_Exercise prompt_
Go through the data and report each line that holds the string "their".

##### Material supplied

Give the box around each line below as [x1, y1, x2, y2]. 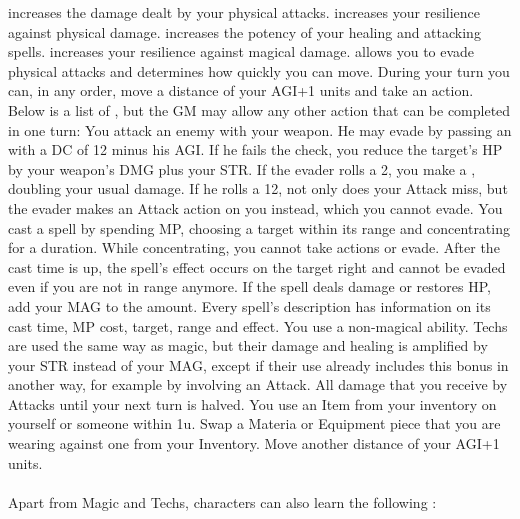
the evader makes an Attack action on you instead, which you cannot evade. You [8, 197, 503, 218]
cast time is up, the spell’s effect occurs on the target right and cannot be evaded [8, 256, 506, 277]
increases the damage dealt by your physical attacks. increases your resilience [8, 2, 481, 22]
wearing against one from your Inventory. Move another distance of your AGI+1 [8, 433, 500, 454]
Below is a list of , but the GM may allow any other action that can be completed [8, 99, 511, 120]
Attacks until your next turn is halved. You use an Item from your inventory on [8, 393, 497, 414]
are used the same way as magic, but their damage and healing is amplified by [8, 335, 488, 356]
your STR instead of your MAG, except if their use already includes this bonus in [8, 354, 509, 375]

##########

_Answer for the task_
are used the same way as magic, but their damage and healing is amplified by [8, 335, 488, 356]
your STR instead of your MAG, except if their use already includes this bonus in [8, 354, 509, 375]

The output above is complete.